## Description of the task
Looking at the entries below, state how many lines contain the word "only". Give the number alone.

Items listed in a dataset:
[Start of section]
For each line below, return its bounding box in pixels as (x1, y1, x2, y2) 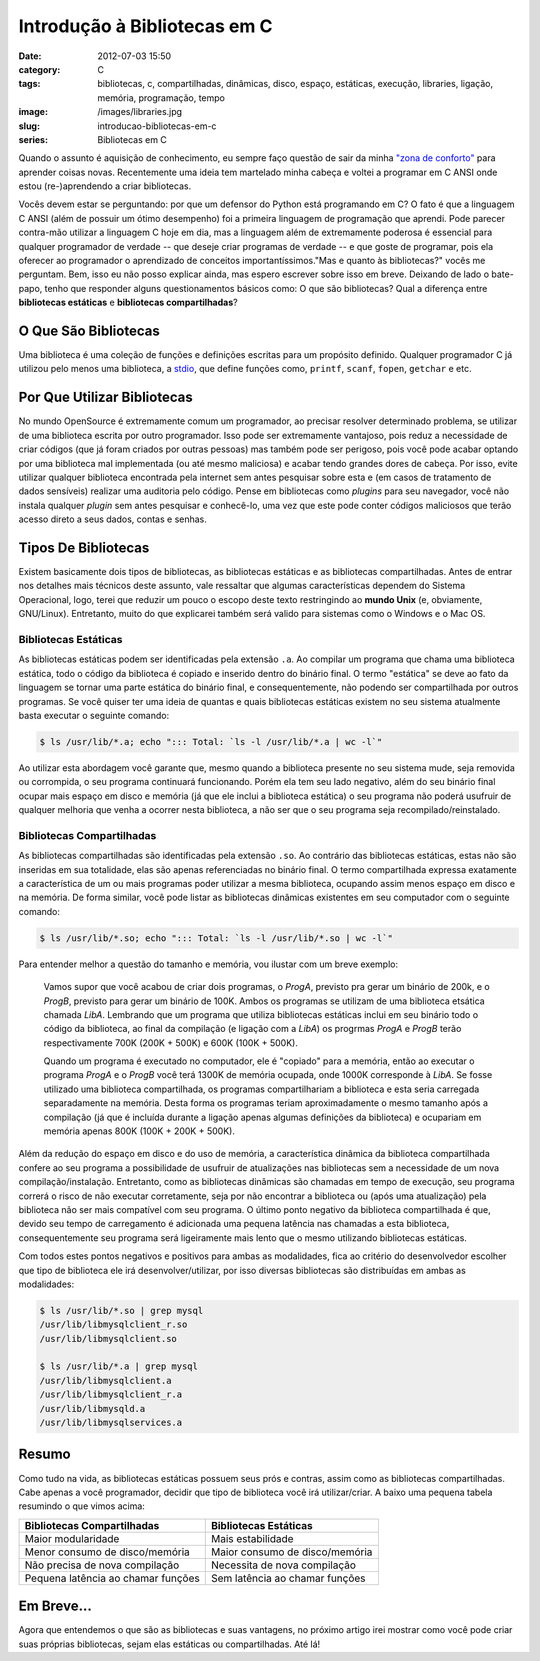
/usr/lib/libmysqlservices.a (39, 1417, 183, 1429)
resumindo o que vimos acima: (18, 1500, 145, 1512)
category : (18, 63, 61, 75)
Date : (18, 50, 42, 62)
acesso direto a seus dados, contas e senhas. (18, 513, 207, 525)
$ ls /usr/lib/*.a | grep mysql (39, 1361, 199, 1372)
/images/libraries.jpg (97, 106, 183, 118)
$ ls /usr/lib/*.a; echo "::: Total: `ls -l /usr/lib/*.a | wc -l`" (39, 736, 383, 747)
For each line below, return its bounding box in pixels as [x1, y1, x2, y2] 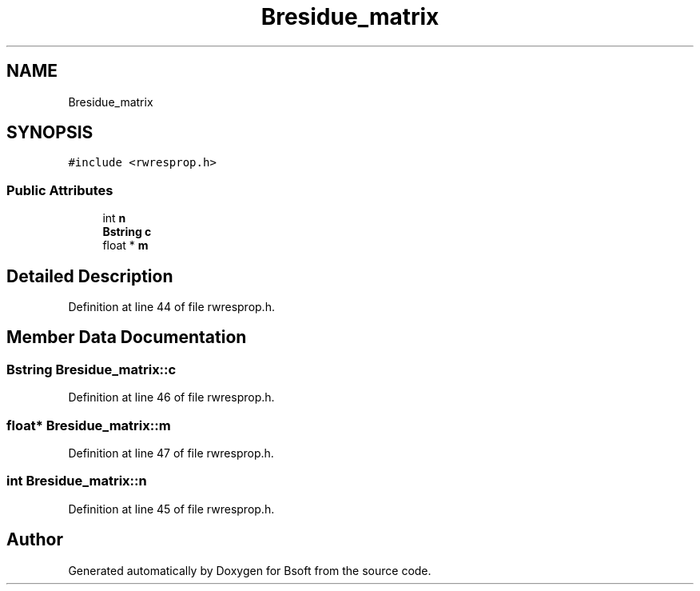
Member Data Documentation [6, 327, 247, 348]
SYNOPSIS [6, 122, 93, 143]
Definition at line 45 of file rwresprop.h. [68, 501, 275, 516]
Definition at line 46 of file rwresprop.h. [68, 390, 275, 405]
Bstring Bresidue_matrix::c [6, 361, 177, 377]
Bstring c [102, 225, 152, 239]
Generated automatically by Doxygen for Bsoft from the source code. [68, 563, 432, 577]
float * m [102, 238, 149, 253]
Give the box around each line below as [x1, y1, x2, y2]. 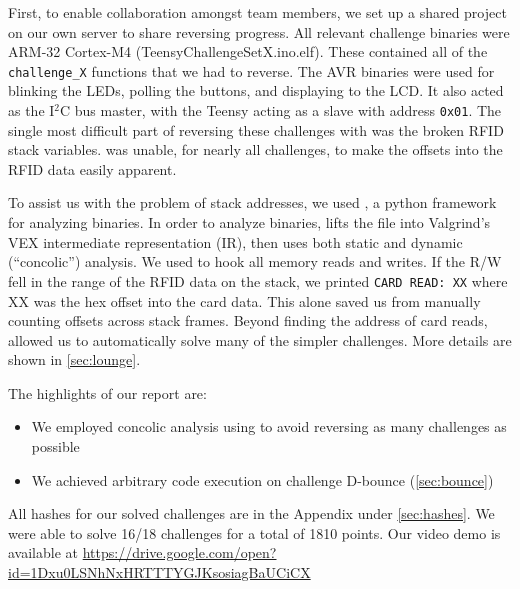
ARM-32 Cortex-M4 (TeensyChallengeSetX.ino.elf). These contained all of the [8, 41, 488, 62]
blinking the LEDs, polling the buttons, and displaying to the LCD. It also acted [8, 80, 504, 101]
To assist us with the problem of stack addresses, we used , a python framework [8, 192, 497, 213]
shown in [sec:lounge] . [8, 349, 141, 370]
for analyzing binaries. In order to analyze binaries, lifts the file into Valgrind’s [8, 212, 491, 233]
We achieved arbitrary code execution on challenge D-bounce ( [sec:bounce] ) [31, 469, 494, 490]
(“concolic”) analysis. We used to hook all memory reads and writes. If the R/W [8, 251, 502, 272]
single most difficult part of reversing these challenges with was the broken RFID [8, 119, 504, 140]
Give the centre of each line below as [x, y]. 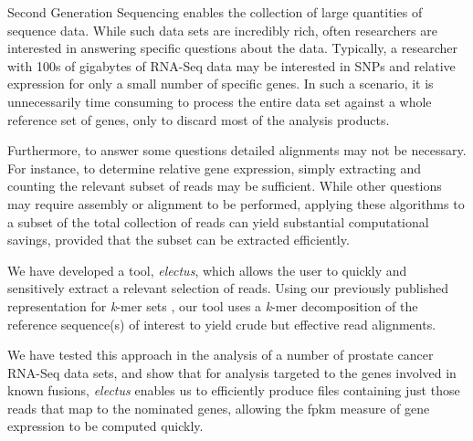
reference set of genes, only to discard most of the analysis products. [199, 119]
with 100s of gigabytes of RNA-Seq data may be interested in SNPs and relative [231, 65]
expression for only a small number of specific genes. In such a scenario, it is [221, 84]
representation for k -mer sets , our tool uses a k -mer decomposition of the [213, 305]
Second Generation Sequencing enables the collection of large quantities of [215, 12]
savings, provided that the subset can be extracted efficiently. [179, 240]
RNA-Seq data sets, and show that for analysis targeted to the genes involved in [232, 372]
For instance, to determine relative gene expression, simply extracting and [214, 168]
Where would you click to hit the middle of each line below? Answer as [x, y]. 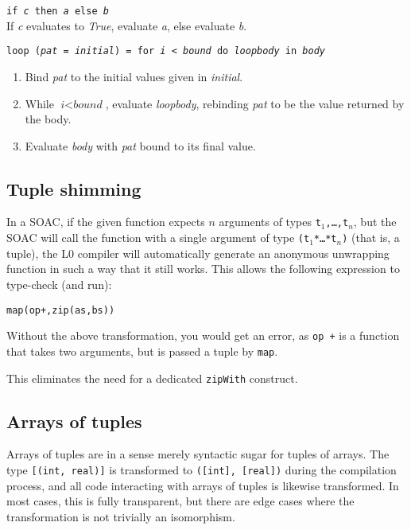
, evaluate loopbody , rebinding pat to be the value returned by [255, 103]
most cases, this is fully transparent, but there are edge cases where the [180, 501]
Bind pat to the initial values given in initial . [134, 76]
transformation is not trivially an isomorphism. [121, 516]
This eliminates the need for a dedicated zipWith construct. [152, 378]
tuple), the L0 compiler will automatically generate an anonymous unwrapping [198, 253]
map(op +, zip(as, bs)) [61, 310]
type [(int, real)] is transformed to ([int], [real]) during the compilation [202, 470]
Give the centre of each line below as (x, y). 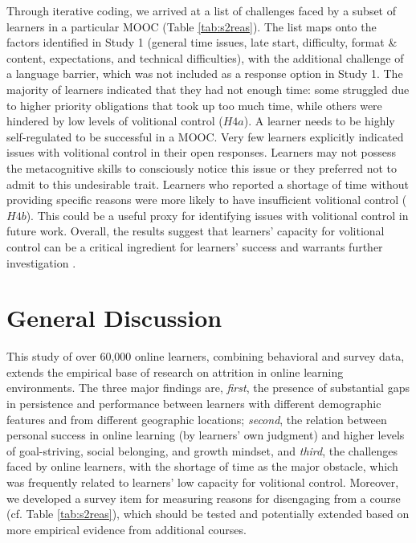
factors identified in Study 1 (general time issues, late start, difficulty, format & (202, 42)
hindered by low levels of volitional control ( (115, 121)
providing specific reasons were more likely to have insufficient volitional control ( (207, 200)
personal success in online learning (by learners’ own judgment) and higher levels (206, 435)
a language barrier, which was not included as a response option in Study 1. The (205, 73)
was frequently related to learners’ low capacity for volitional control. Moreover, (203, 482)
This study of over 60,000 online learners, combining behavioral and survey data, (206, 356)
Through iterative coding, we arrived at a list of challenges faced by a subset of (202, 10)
[End of section]
[Start of section]
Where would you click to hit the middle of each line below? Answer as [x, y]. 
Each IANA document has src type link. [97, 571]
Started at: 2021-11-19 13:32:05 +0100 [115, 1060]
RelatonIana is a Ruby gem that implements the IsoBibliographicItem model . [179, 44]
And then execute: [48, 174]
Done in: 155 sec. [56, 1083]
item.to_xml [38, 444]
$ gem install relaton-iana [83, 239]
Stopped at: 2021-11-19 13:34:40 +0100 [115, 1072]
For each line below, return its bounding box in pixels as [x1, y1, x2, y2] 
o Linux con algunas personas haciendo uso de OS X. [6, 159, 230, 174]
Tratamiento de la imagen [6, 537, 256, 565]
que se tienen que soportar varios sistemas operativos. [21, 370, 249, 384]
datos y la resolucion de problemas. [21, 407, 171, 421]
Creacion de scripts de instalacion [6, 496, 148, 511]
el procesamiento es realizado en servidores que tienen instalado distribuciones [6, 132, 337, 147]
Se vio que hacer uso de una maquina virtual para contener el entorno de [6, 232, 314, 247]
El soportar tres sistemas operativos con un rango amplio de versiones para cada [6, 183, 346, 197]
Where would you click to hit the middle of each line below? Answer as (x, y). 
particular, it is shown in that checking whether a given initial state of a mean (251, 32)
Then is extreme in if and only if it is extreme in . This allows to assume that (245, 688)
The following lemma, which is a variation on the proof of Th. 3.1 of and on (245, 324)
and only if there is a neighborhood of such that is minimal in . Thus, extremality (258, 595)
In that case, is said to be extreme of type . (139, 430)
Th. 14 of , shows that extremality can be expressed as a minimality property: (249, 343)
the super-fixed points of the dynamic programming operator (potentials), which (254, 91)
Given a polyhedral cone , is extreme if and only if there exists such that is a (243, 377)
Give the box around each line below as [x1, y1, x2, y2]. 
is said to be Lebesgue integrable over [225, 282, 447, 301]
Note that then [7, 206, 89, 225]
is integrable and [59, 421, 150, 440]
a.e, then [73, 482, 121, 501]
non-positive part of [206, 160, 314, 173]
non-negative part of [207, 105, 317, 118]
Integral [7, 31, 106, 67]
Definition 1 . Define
[End of section]
[Start of section]
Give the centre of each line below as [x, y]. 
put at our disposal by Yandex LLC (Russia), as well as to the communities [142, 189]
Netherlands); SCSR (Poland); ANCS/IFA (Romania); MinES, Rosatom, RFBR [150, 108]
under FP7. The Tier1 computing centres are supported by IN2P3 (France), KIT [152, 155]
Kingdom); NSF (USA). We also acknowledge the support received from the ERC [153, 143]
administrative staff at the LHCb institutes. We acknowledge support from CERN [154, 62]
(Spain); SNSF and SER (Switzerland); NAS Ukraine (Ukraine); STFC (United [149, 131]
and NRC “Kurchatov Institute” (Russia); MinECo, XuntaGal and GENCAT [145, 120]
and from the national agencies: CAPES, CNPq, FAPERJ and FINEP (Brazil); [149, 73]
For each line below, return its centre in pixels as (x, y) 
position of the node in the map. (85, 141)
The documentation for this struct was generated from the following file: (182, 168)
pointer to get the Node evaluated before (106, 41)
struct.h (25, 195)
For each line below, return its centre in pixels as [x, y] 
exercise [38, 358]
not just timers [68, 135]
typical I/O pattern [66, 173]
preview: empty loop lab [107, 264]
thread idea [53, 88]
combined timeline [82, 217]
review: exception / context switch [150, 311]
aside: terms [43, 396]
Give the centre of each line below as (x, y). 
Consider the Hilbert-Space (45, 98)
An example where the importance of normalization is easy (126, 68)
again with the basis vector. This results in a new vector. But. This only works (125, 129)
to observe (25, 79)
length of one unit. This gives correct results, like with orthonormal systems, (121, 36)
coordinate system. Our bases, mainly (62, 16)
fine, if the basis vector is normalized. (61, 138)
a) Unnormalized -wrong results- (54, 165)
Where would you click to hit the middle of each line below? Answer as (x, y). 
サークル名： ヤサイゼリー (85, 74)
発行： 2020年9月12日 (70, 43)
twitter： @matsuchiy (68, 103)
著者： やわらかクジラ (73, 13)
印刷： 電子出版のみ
[End of section]
## Your solution
6